Exercise goal
A single stretch of the material below is to be transcribed exactly, starting at the line with "Equivalent widths of the 8 [89, 313]" and ending after the line with "hardness index (RHI)".

Data section
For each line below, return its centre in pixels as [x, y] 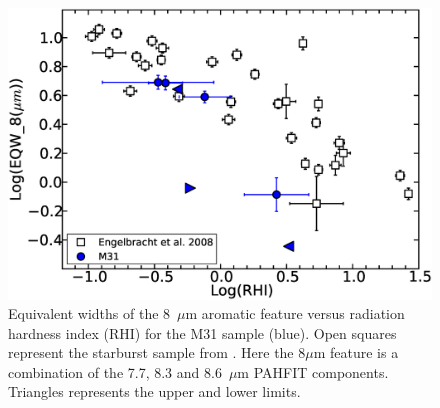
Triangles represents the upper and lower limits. [154, 391]
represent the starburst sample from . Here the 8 [157, 352]
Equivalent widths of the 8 [89, 313]
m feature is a [356, 352]
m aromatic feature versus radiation [295, 313]
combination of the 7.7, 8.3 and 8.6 [115, 371]
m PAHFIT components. [313, 371]
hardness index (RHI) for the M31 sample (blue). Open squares [202, 332]
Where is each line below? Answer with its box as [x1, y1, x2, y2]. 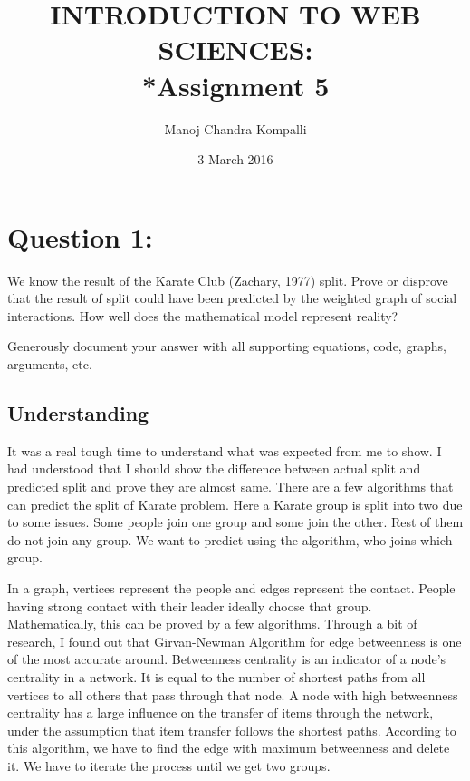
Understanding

Answer for the task
Equivalent widths of the 8 [89, 313]
m feature is a [356, 352]
m aromatic feature versus radiation [295, 313]
combination of the 7.7, 8.3 and 8.6 [115, 371]
m PAHFIT components. [313, 371]
hardness index (RHI) for the M31 sample (blue). Open squares [202, 332]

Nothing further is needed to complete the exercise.